→ **DATA PROVIDED**:

○ ○ ○ ○ ○ ○ ○

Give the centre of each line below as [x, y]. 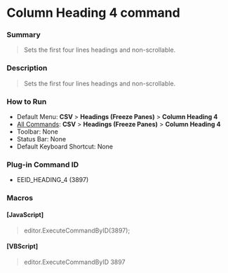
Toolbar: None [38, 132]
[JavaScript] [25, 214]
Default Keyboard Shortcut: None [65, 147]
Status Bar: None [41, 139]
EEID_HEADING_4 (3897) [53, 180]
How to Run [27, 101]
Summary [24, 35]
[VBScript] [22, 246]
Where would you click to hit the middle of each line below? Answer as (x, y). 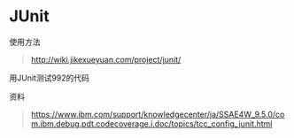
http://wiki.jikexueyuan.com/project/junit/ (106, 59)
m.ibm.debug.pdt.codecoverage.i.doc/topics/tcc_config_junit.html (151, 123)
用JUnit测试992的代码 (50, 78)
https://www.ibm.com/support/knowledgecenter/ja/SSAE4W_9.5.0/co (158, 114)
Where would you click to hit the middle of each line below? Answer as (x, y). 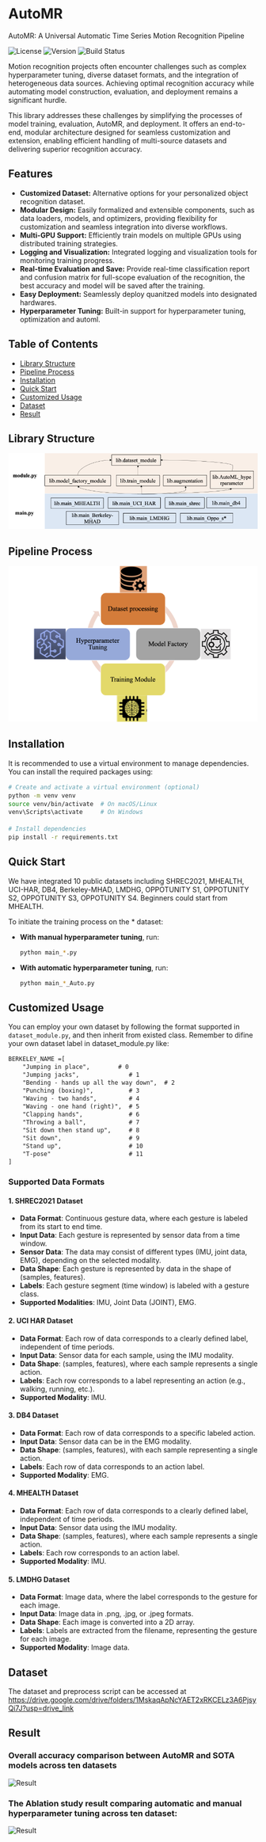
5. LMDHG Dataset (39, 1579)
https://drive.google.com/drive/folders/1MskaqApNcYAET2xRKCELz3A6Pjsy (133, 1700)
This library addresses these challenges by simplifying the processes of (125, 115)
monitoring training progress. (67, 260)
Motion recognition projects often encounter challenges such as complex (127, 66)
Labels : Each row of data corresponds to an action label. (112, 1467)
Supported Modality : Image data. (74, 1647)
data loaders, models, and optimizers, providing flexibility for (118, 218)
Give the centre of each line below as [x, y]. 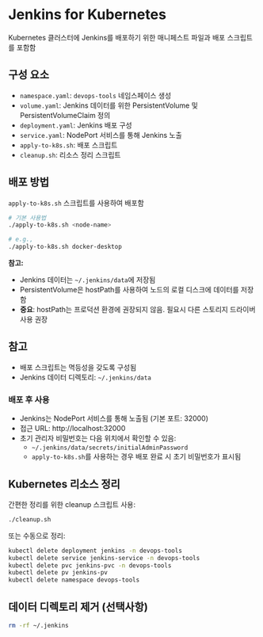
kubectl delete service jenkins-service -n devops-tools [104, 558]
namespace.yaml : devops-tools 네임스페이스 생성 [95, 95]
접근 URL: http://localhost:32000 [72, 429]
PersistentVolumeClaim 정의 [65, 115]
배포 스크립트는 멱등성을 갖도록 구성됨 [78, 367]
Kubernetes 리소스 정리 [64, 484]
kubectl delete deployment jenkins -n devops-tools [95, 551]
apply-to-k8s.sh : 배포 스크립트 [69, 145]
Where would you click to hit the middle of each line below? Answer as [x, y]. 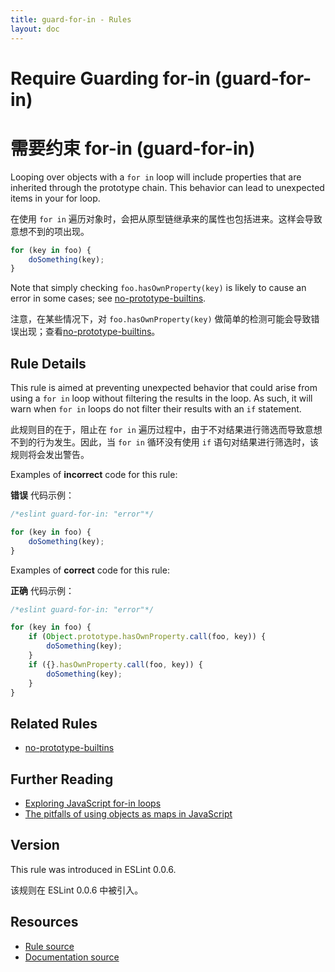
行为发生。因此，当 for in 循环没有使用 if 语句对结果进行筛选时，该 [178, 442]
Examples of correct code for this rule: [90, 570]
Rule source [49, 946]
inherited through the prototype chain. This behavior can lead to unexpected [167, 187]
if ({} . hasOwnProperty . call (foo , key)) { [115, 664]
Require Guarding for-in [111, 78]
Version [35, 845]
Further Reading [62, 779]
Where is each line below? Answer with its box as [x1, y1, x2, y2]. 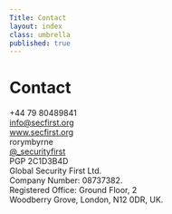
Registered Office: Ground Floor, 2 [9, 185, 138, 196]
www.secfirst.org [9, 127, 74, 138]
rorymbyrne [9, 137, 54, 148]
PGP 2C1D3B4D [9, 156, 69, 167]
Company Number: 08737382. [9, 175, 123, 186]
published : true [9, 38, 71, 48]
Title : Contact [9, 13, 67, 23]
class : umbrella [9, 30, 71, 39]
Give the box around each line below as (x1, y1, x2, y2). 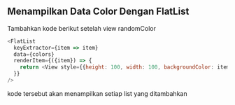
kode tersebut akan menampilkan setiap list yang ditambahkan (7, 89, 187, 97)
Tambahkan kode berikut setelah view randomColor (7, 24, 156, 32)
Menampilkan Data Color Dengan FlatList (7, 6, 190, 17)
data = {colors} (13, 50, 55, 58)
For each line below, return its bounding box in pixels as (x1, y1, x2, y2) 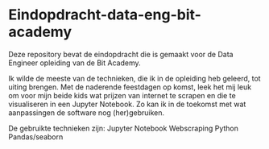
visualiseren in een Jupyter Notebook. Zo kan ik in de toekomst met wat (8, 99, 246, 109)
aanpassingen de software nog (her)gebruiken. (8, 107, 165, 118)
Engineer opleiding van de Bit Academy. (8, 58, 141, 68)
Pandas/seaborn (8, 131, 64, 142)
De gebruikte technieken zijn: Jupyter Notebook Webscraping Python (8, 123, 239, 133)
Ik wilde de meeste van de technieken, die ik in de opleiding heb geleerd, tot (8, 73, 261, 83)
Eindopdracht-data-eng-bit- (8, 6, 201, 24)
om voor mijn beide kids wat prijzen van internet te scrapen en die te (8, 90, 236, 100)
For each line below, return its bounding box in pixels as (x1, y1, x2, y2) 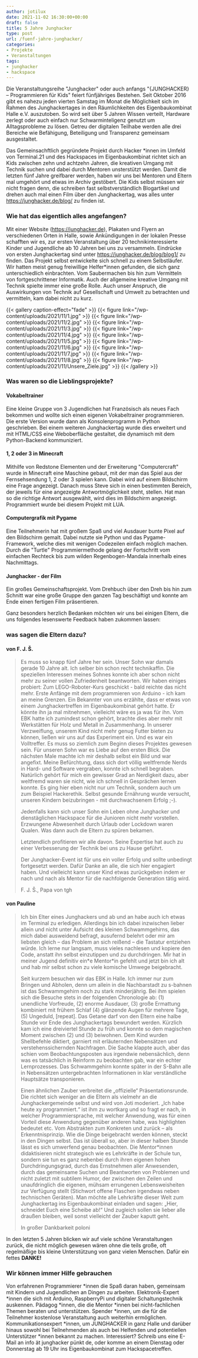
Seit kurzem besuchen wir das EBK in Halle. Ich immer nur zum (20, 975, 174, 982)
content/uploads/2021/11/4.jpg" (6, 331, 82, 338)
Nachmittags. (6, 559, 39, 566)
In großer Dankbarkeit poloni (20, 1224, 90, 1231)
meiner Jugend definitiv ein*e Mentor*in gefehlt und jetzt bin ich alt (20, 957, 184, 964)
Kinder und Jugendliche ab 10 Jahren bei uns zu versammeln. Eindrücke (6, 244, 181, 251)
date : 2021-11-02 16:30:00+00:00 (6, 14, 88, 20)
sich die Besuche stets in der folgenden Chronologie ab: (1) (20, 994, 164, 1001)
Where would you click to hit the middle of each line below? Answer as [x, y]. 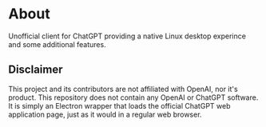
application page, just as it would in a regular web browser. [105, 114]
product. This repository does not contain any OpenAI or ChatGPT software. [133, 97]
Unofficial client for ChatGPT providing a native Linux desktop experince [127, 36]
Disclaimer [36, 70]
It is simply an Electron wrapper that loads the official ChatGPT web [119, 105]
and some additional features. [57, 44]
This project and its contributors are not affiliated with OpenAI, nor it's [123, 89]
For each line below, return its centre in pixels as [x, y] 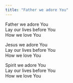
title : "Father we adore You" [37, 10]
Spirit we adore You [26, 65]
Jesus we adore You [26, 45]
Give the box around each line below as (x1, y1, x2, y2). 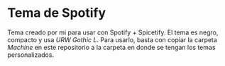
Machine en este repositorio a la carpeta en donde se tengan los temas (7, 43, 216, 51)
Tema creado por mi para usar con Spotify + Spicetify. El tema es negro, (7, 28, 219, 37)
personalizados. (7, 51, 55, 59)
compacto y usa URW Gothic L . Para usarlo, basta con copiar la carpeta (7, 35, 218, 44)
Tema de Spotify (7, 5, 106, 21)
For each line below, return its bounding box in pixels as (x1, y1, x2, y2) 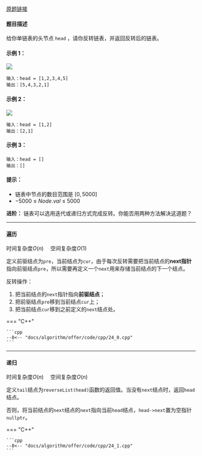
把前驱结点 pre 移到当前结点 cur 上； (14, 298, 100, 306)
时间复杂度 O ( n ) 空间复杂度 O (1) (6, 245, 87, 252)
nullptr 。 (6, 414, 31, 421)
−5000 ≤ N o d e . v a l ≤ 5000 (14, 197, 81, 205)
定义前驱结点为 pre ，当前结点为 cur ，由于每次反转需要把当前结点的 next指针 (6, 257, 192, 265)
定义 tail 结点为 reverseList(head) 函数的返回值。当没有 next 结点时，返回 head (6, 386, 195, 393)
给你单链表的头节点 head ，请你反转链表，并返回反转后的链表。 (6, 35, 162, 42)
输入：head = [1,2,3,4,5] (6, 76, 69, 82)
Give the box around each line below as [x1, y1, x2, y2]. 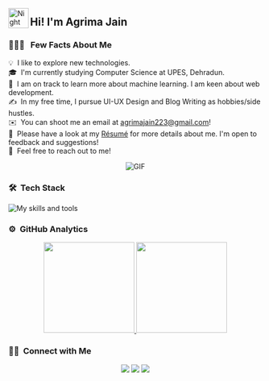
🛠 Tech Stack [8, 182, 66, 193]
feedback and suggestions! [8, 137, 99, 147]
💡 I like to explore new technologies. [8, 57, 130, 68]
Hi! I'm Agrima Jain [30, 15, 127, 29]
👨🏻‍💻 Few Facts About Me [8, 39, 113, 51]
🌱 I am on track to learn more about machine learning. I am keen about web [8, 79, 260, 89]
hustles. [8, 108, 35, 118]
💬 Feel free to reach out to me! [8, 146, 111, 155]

○ ○ ○ ○ ○ ○ ○

→ **EXERCISE AIM**:
Show the lines in the entries above that include the string "carpeta".

→ **PROBLEM SOLUTION**:
Machine en este repositorio a la carpeta en donde se tengan los temas (7, 43, 216, 51)
compacto y usa URW Gothic L . Para usarlo, basta con copiar la carpeta (7, 35, 218, 44)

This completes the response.